#### [DATA FOR ANALYSIS]

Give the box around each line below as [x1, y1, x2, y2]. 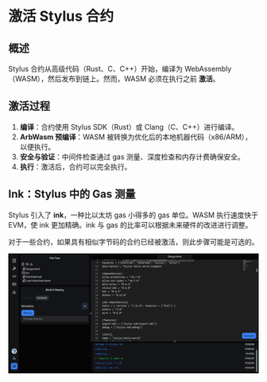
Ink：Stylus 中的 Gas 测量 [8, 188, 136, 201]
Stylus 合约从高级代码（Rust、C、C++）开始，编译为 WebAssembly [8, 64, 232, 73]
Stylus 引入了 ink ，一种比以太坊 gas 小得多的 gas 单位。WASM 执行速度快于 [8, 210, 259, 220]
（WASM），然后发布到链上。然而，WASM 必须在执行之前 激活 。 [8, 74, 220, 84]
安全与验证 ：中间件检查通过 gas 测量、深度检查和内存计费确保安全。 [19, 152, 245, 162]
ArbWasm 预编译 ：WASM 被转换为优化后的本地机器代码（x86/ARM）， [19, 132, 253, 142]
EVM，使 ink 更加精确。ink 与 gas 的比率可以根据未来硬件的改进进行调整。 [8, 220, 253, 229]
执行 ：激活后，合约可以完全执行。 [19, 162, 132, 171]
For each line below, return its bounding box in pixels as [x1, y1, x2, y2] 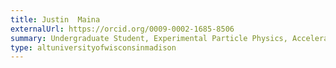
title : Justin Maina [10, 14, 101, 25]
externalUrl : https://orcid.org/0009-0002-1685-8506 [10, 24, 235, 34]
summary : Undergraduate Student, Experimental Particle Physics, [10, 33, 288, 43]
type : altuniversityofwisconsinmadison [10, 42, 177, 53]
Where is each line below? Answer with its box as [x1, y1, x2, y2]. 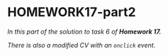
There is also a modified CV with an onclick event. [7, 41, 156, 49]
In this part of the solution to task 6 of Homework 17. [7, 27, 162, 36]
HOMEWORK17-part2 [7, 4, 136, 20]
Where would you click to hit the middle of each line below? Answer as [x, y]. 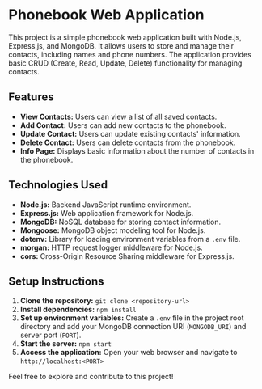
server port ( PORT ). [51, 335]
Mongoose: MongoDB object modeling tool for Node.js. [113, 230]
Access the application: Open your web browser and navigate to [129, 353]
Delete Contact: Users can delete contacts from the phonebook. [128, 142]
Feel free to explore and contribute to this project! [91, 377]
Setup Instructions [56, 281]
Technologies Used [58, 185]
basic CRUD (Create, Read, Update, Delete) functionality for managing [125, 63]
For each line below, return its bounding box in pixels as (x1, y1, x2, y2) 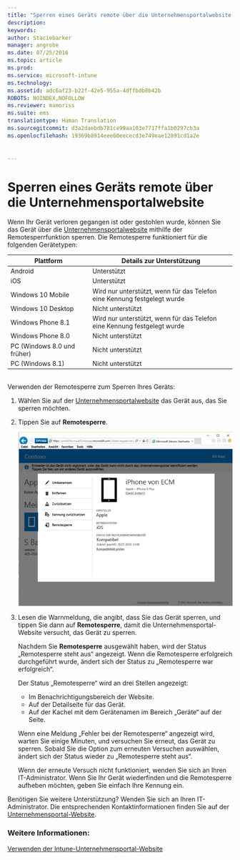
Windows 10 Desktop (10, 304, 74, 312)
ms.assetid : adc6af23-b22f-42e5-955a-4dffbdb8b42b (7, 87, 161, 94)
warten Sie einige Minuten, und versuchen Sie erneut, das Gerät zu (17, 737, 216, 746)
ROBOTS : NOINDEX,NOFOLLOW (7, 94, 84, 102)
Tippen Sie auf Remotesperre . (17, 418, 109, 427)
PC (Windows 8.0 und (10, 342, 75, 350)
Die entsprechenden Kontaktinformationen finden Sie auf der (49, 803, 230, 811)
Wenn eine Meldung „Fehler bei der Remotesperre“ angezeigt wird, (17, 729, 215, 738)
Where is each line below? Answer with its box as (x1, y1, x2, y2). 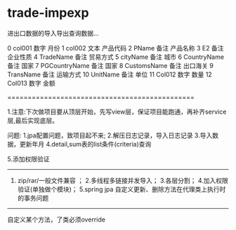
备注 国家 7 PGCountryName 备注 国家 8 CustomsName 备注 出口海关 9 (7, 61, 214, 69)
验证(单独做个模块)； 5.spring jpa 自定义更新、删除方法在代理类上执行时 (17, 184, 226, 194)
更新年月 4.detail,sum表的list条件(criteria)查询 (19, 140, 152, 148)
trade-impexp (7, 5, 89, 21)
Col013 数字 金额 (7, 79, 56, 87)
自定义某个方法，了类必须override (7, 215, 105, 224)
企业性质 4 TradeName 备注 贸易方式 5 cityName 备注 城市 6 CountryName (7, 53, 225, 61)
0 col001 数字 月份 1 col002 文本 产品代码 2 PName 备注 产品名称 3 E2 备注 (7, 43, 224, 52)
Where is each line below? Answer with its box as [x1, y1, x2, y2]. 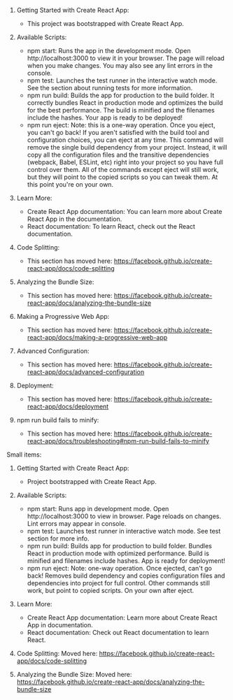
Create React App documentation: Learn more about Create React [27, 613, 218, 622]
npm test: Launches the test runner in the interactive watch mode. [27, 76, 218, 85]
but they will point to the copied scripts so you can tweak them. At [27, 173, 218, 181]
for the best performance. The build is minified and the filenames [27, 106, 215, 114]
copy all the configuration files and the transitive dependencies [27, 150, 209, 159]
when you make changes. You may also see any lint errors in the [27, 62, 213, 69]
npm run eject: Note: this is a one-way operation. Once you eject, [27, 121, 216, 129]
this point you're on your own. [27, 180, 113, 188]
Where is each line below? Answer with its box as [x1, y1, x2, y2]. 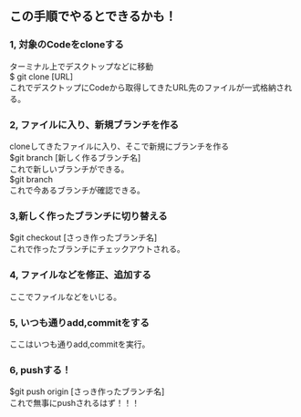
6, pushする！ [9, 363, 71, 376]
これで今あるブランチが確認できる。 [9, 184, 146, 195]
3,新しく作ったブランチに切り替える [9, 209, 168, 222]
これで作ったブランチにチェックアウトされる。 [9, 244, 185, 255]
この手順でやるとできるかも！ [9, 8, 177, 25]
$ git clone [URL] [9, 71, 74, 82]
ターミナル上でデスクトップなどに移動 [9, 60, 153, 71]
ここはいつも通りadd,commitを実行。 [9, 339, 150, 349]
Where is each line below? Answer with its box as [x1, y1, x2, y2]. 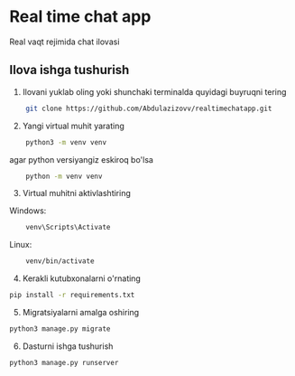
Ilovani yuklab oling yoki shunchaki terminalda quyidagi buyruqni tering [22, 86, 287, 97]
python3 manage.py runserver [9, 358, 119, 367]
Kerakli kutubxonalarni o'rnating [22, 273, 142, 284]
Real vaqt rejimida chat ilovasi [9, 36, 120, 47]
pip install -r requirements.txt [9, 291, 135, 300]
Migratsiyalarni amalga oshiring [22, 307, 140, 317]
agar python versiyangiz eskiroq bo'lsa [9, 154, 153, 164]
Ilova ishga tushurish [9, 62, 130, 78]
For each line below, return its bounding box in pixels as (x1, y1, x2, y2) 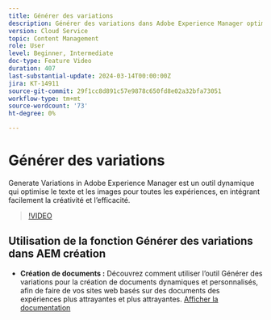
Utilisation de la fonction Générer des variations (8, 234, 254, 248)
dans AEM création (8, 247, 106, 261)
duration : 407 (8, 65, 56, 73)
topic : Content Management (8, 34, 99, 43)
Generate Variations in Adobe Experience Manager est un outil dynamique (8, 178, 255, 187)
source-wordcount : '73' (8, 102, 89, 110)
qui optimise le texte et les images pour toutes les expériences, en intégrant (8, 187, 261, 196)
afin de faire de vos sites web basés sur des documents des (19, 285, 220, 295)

--

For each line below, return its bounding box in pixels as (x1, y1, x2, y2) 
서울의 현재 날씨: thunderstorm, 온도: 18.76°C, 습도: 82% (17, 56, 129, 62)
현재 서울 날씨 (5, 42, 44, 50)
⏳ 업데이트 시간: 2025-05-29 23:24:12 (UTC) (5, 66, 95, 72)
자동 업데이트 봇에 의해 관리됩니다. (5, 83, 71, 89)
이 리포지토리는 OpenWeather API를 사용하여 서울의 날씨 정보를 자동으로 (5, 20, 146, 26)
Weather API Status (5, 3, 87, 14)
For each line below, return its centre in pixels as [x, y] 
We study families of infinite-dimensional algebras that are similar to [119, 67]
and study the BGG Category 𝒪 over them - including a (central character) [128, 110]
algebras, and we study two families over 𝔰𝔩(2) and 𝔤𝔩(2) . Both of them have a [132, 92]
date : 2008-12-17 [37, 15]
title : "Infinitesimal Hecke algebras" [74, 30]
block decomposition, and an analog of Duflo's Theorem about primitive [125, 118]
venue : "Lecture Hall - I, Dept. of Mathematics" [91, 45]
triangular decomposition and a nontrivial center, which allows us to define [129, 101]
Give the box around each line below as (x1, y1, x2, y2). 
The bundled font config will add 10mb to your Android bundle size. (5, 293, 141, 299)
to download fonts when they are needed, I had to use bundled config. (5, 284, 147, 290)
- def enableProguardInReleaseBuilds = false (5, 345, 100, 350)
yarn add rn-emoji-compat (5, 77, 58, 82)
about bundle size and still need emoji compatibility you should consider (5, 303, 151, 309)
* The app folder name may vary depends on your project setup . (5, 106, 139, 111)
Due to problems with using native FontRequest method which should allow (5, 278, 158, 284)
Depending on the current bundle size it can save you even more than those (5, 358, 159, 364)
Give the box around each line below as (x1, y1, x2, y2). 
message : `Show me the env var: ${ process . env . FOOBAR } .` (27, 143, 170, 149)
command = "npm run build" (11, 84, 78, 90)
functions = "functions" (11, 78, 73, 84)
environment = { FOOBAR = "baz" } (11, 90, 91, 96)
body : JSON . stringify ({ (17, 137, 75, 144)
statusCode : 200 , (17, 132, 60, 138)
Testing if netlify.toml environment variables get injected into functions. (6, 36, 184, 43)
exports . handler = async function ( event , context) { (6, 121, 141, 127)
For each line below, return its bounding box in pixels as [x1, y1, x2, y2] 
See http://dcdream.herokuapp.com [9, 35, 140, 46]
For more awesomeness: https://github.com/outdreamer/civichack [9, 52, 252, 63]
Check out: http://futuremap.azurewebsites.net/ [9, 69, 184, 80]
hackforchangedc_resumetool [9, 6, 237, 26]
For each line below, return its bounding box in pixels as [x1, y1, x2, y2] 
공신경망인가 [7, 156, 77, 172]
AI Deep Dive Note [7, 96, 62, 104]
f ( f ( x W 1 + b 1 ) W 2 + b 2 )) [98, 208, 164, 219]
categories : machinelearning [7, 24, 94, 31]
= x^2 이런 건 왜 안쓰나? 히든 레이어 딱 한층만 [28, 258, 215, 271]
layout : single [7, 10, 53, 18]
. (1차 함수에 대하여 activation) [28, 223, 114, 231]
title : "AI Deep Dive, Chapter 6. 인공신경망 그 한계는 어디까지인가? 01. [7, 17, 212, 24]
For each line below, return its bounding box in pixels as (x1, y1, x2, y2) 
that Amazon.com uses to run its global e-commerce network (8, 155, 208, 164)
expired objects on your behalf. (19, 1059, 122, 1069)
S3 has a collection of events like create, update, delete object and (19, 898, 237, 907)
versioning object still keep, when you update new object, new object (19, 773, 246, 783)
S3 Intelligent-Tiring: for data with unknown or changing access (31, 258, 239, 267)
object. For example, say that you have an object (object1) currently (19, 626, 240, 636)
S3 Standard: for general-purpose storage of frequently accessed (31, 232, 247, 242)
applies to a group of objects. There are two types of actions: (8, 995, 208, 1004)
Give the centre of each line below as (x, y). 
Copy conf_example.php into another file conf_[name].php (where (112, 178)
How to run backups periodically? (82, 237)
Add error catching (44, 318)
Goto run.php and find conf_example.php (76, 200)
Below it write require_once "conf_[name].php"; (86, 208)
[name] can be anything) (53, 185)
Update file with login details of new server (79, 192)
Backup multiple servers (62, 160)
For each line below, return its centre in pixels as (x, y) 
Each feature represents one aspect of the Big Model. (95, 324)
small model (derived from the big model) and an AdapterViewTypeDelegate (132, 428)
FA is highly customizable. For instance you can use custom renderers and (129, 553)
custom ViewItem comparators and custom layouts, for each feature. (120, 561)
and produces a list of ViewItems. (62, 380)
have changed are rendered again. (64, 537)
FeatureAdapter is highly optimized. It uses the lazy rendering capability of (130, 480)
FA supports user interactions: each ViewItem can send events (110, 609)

==

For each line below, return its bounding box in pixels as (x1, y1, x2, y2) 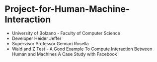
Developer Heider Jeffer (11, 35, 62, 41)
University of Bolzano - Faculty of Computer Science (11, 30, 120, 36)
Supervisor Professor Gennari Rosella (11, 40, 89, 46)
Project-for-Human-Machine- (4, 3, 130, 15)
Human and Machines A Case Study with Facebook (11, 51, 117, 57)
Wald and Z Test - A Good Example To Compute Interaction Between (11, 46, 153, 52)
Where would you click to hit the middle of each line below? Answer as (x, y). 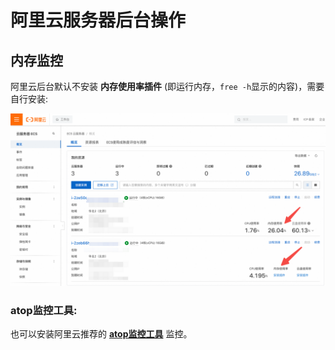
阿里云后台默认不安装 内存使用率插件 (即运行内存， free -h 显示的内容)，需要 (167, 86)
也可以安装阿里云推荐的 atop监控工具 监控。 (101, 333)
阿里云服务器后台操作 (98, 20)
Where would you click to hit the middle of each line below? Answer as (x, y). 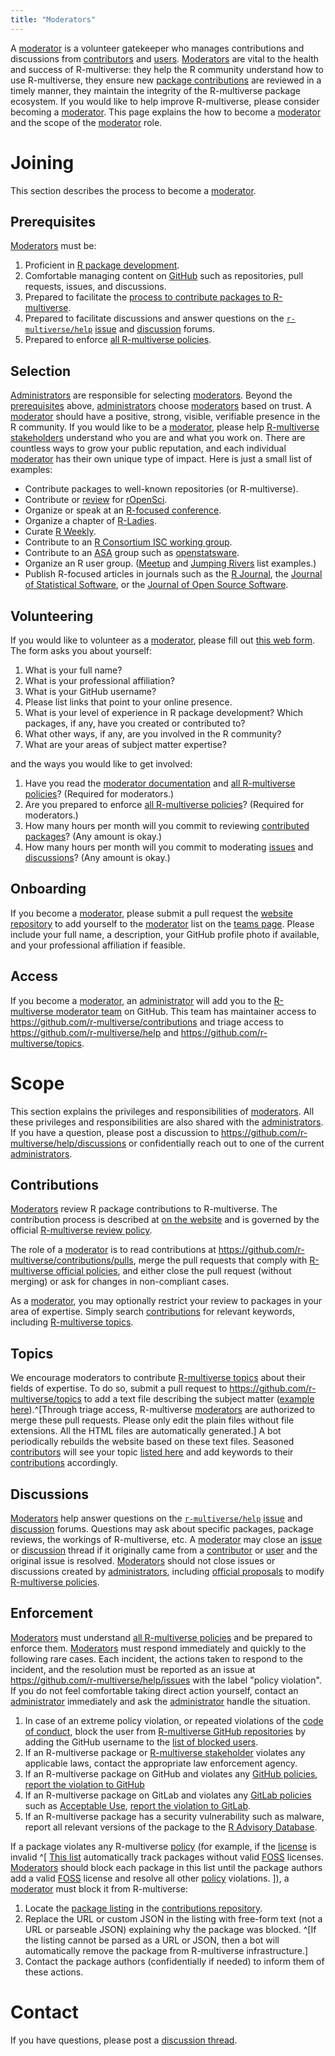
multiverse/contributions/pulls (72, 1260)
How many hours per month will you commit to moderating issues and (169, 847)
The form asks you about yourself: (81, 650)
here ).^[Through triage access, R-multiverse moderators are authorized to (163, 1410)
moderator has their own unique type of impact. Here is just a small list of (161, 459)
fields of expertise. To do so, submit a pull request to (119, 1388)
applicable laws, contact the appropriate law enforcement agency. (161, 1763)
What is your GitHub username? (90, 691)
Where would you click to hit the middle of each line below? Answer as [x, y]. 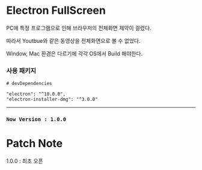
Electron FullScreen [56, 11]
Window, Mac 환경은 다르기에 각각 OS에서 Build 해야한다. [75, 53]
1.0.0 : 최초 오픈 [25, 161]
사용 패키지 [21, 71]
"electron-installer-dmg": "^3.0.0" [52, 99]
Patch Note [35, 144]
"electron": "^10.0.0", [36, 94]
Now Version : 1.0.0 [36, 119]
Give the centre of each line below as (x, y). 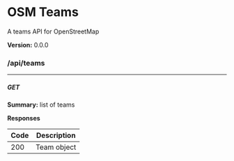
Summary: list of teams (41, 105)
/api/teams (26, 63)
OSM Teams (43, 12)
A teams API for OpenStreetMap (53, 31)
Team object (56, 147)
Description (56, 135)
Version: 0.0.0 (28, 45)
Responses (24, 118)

#### [EXERCISE]
Using the records above, return word for word the lines that begin at the one containing "but they will" and end at the one containing "ここはいつも通りadd,commitを実行。 [9, 339, 150, 349]", both of them included and no pictures.

#### [RESPONSE FOR THIS EXERCISE]
but they will point to the copied scripts so you can tweak them. At [27, 173, 218, 181]
for the best performance. The build is minified and the filenames [27, 106, 215, 114]
copy all the configuration files and the transitive dependencies [27, 150, 209, 159]
when you make changes. You may also see any lint errors in the [27, 62, 213, 69]
npm run eject: Note: this is a one-way operation. Once you eject, [27, 121, 216, 129]
this point you're on your own. [27, 180, 113, 188]
Where is each line below? Answer with its box as [x1, y1, x2, y2]. 
6, pushする！ [9, 363, 71, 376]
これで今あるブランチが確認できる。 [9, 184, 146, 195]
3,新しく作ったブランチに切り替える [9, 209, 168, 222]
これで作ったブランチにチェックアウトされる。 [9, 244, 185, 255]
この手順でやるとできるかも！ [9, 8, 177, 25]
$ git clone [URL] [9, 71, 74, 82]
ターミナル上でデスクトップなどに移動 [9, 60, 153, 71]
ここはいつも通りadd,commitを実行。 [9, 339, 150, 349]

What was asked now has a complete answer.